É por causa destes riscos que se torna mais grato saudar a publicação do último livro de poemas de Maria do Rosário Pedreira (n. 1959), que escapa bem a tais armadilhas e se dá a ler como uma bela colectânea de textos em que o amor ultrapassa a dimensão mais óbvia, servindo quase sempre de ponto de partida para um conhecimento do enigma que o move, nesse infinito labirinto de relações humanas a que só o amor pode conferir alguma hipótese de sentido.
Revelada em 1996 com "A Casa e o Cheiro dos Livros" e prosseguida em 2001 com "O Canto do Vento nos Ciprestes", a poesia de Maria do Rosário Pedreira tem-se distinguido por um tom profundamente intimista, feito de palavras para repetir em voz baixa, segredadas em confidências cujos destinatários se pressentem a cada instante, através de pequenos sinais dispersos pelo tempo e pelo espaço das memórias que um dia lhes deram plena substância, e cujo fulgor persiste sempre, como uma cicatriz que ainda pode doer quando lhe tocamos: "Entre nós há uma ferida que já não / sangra, mas não sara - um amor / que perdura e está perdido" (p. 33).
Envolvendo sempre, em maior ou menor grau, uma ideia do amor como ferida sem cura, este livro oferece-nos quatro possíveis declinações para essa dor, agrupadas segundo os nomes que as originaram: começaria por destacar a sequência "Os Nomes de Família", facilmente distinguível das restantes, na medida em que remete para lembranças bebidas no núcleo familiar e condensadas em poemas situados em cenários de infância ou sobretudo adolescência, evocações da mãe, dos avós e de outras figuras tutelares às quais os textos se dirigem como se assim procurassem saldar uma dívida antiga, recuperando os elos que ligam gerações portadoras do mesmo nome: "porque há sempre perdão para / quem tem o nosso sangue, o nosso nome" (p. 55). Desta atitude é também exemplo um poema endereçado à memória de um pai com quem só é possível falar durante os sonhos: "Pai, dizem-me que ainda te chamo, às vezes, durante /o sono - a ausência não te apaga como a bruma /sossega, ao entardecer, o gume das esquinas. Há nos /meus sonhos um território suspenso de toda a dor, / [...] //Aí nos encontramos, para dizermos um ao outro aquilo/que pensámos ter, afinal, a vida toda para dizer; aí te/chamo, quando a luz me cega na lâmina do mar, com/lábios que se movem como serpentes, mas sem nenhum/ruído que envenene as palavras: pai, pai" (p. 41).

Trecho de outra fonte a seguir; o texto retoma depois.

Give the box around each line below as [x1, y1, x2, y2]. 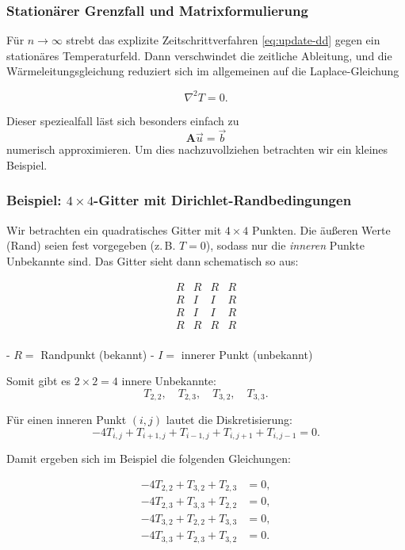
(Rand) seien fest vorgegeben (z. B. [6, 237, 176, 254]
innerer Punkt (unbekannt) [181, 346, 313, 362]
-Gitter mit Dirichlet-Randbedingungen [94, 190, 352, 210]
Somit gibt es [6, 372, 71, 389]
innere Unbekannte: [121, 372, 216, 389]
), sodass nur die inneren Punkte [205, 237, 365, 254]
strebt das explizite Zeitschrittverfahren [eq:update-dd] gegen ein [66, 32, 380, 48]
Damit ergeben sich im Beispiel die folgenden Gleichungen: [6, 450, 291, 467]

Mas este livro não vive apenas dos apelos do sangue, inscritos à superfície do seu DNA. O amor que aqui predomina e mais nos interpela provém da força da paixão, dos efeitos luminosos e por vezes devastadores dessa energia que tudo consome, do fogo que em nós arde quando amamos alguém e corresponde a um "incêndio capaz de devorar o coração do mundo" (p. 13). Se nos aproximarmos para averiguar de que género de incêndio se trata, verificaremos que a primeira e a última parte deste conjunto dizem respeito a sentimentos cuja densidade se concentra em ambientes de alguma solidão - "São tantos os anos sem ti nos vincos/da minha saia" (p. 19) - em que o "eu" se apercebe de um fogo que não chegou a arder, num clima de desencanto ou frustração marcado por uma galeria de "nomes inúteis" ou de seres sem nome: "Não, prefiro não saber como te chamas" (p. 15).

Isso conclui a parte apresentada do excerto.